[Data items]

___

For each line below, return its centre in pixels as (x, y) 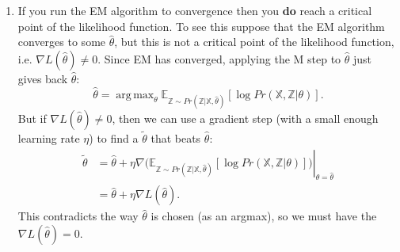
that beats (176, 138)
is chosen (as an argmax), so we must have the (264, 216)
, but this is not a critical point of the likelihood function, (254, 42)
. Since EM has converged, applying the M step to (219, 58)
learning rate (49, 138)
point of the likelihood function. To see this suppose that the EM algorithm (201, 26)
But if (32, 118)
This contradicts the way (78, 216)
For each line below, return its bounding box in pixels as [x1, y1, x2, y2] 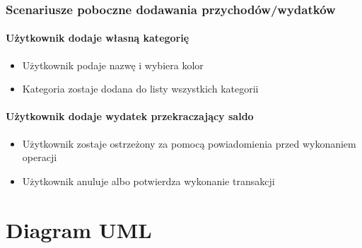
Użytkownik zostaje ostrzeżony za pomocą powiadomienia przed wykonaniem [22, 136, 356, 150]
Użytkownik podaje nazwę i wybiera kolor [22, 57, 204, 72]
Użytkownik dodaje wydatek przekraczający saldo [6, 109, 254, 124]
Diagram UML [6, 215, 152, 244]
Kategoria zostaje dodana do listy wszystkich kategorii [22, 81, 259, 96]
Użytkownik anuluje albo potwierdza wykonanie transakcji [22, 173, 275, 188]
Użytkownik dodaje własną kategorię [6, 30, 189, 45]
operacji [22, 150, 57, 165]
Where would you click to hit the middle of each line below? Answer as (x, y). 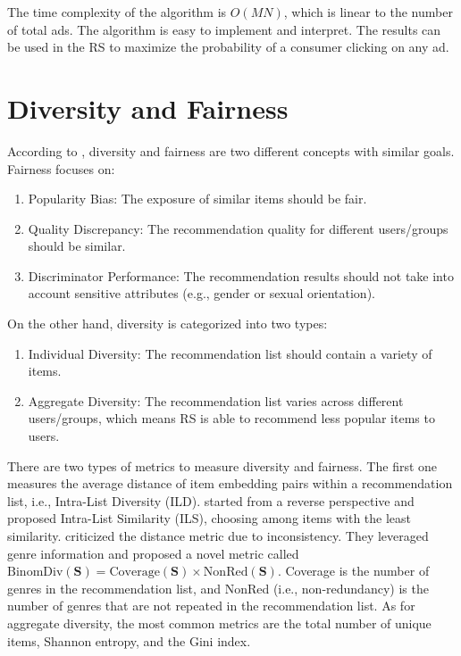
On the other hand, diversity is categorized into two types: (168, 324)
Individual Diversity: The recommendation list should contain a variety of (230, 353)
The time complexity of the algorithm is (117, 12)
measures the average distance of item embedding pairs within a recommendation (230, 483)
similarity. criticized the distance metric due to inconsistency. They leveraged (218, 536)
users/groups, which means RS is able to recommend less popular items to (231, 418)
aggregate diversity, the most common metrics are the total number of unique (219, 623)
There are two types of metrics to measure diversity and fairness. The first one (222, 465)

___

An exact copy of the lines above from the one with "Użytkownik anuluje albo" up to and including the one with "users/groups, which means" is required; reproduce only those lines, omitting all pictures.

Użytkownik anuluje albo potwierdza wykonanie transakcji [22, 173, 275, 188]
Użytkownik dodaje własną kategorię [6, 30, 189, 45]
operacji [22, 150, 57, 165]
Where would you click to hit the middle of each line below? Answer as (x, y). 
On the other hand, diversity is categorized into two types: (168, 324)
Individual Diversity: The recommendation list should contain a variety of (230, 353)
The time complexity of the algorithm is (117, 12)
measures the average distance of item embedding pairs within a recommendation (230, 483)
similarity. criticized the distance metric due to inconsistency. They leveraged (218, 536)
users/groups, which means RS is able to recommend less popular items to (231, 418)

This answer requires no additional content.